In the context of Hong Kong, Neeraj Mahboobani explained that bringing AI into a hospital setting was not simple. With reference to DeepCT, a set of AI algorithms developed to analyse non-contrast computed tomography (CT) images of the brain in acute settings and for suspected intracranial haemorrhage, the adoption of this technology required endorsement from all stakeholders, including chiefs of the hospital’s department of radiology and department accident and emergency, senior systems manager of the hospital’s information technology (IT) department, the hospital’s chief executive and the IT and quality and safety directors of Hospital Authority (i.e. the government agency overseeing the hospital). Further instructive is his proposed eight-part framework for the adoption of AI in a clinical setting, which includes the active involvement of stakeholders like patients and their carers.
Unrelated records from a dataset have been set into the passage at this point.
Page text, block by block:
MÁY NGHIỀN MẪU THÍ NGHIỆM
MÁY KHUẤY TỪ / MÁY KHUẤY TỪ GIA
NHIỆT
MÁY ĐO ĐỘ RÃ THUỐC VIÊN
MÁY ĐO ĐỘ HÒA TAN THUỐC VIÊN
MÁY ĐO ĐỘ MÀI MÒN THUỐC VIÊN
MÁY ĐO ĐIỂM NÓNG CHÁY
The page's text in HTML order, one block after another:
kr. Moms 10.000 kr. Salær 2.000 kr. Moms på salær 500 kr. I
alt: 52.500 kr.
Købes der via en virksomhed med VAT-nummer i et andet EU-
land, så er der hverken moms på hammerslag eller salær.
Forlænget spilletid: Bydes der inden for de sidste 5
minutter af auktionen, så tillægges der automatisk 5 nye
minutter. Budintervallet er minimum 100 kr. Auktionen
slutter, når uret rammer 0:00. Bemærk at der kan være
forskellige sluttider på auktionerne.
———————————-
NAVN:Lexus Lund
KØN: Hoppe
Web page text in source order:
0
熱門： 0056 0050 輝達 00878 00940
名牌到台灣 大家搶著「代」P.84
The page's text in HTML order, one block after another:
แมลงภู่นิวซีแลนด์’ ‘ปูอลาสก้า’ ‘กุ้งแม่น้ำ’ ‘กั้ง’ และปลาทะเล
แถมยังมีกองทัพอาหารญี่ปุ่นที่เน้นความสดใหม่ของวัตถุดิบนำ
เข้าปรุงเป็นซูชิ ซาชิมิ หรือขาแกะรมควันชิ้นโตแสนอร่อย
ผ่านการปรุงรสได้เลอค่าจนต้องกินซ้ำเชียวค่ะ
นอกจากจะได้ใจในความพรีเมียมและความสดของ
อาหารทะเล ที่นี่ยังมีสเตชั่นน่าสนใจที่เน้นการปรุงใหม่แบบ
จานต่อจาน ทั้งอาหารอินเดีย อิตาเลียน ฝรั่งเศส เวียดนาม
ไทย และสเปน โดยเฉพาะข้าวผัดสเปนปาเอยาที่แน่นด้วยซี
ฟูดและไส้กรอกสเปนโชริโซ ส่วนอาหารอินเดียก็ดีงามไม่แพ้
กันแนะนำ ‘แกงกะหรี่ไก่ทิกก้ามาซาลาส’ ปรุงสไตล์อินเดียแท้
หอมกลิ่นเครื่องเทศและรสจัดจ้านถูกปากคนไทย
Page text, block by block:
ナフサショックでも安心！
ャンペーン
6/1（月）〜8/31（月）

Beyond a healthcare institution, Alice So and Derrick Au introduced two important public initiatives that have developed governance mechanism to involve the wider public. As part of the Hong Kong Smart City Blueprint 2.0, Alice So noted that Cyberport has almost 2000 community members, both onsite and offsite. With reference to the first large-scale genome sequencing project in Hong Kong, Derrick Au explained how stakeholder engagement was developed based on the principle of common good.


This conference provided an opportunity to examine the distinct capabilities that are required in the governance of medical AI. It considered existing and emerging capabilities in regulatory regimes on medical devices and personal data across leading medical AI jurisdictions and arrived at a number of observations. One such observation is the need of a unified approach to AI governance that enables collaboration across different knowledge disciplines and participation of diverse stakeholders. Additionally, we hope that the observations here will facilitate continuing conversations, engagements and collaborations.